The data deluge has created a real challenge for both privacy and confidentiality. So much so, one can’t help question whether privacy as an ‘ideal’ might be alive and well, but whether privacy in ‘practice’ is on life-support. One of the biggest challenges for official statistics is how, and if it is sustainable, to protect the confidentiality of super large multinational enterprises. We are likely to hear about differential privacy and differential confidentiality in the coming years. But perhaps it is already too late; an unsuspecting public makes Faustian bargains everyday under the illusion that by signing away their rights they have secured valuable discounts or better services.
In this paper, I argue that there has not been a single data revolution, but many.
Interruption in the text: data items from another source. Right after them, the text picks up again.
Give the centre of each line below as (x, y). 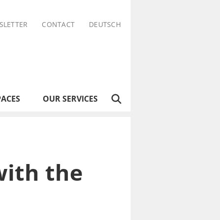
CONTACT (58, 24)
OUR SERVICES (70, 99)
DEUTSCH (105, 24)

The Data Revolution is in fact a series of revolutions. Those revolutions are a function or consequence of other revolutions; digital, informational, cultural and social. I also speculate on future crises that may trigger new data revolutions.
The data revolution(s) as we now understand the term is inextricably linked to the SDGs. It began as an aspiration, a plea for better data but quickly transformed into a fact. Diplomats make reference to it, not as a future state, but as the solution. But to realise the aspirations I (and other chief statisticians) argue that we need a Global Data Convention to safely access and usse data (and by extension statistics) while protecting the rights of citizens. Such a convention will need to be global in order to address ethical and sovereignty issues. It must re-establish some sort of social contract that strikes a balance between community dataveillance and individual and human rights, between security and privacy, between commerce and public good, between asymmetries in private and public openness, between data ownership and reward. In an era of faltering multilateralism, it may be convenient to turn a blind eye, but given the importance of data to all of our futures, the United Nations cannot ignore this challenge. Governments cannot abdicate their responsibility either.